→ THE INPUT:
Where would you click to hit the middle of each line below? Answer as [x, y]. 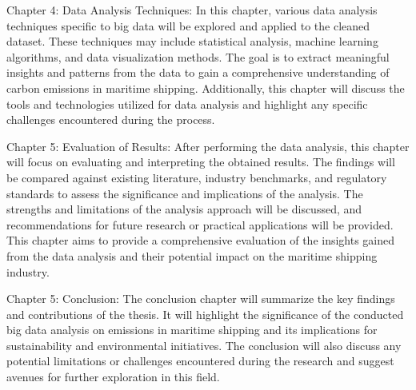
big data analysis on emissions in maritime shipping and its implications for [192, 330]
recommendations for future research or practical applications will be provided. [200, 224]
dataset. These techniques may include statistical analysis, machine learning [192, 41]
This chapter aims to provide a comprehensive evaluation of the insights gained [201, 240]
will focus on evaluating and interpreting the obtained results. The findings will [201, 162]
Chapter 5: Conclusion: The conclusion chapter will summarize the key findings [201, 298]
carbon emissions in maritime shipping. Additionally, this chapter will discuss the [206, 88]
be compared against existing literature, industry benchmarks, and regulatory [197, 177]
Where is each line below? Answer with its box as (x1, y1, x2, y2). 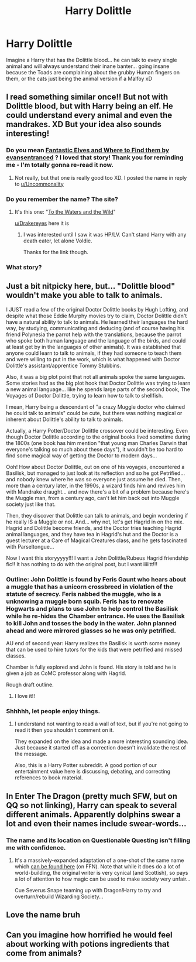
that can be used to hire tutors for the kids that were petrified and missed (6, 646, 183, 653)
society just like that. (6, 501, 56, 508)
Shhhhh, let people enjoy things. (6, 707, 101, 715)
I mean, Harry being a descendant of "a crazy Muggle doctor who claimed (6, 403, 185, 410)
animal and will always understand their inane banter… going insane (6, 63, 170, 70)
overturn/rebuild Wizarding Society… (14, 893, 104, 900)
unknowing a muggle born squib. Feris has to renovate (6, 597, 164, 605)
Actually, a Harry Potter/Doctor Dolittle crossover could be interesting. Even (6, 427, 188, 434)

...

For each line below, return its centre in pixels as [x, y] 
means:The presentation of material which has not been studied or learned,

→ TASK GOAL:
Give only the lines from the one holding "society just like that. (6, 501, 56, 508)" through the one holding "Actually, a Harry", each restated exactly as it appears above.

→ SOLVED EXERCISE:
society just like that. (6, 501, 56, 508)
Shhhhh, let people enjoy things. (6, 707, 101, 715)
I mean, Harry being a descendant of "a crazy Muggle doctor who claimed (6, 403, 185, 410)
animal and will always understand their inane banter… going insane (6, 63, 170, 70)
overturn/rebuild Wizarding Society… (14, 893, 104, 900)
unknowing a muggle born squib. Feris has to renovate (6, 597, 164, 605)
Actually, a Harry Potter/Doctor Dolittle crossover could be interesting. Even (6, 427, 188, 434)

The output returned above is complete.